TASK OBJECTIVE -> Lines before the one containing "people to attend." are left out; return that line and every line after it exactly, through the end of the data below.

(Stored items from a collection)
============================================================
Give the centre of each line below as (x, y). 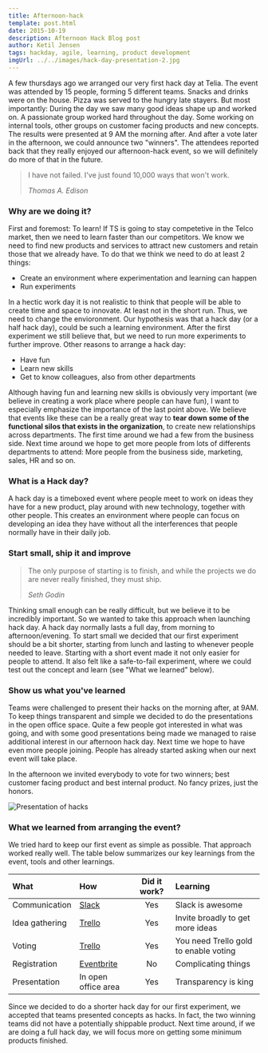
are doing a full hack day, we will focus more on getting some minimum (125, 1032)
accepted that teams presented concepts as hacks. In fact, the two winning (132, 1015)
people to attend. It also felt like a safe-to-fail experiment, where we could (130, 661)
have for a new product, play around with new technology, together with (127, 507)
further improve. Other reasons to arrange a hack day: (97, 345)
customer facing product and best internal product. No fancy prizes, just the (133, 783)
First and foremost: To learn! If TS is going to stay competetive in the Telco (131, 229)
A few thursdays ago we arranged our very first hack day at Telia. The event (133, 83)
============================================================
TASK OUTPUT ->
people to attend. It also felt like a safe-to-fail experiment, where we could (130, 661)
have for a new product, play around with new technology, together with (127, 507)
further improve. Other reasons to arrange a hack day: (97, 345)
customer facing product and best internal product. No fancy prizes, just the (133, 783)
First and foremost: To learn! If TS is going to stay competetive in the Telco (131, 229)
A few thursdays ago we arranged our very first hack day at Telia. The event (133, 83)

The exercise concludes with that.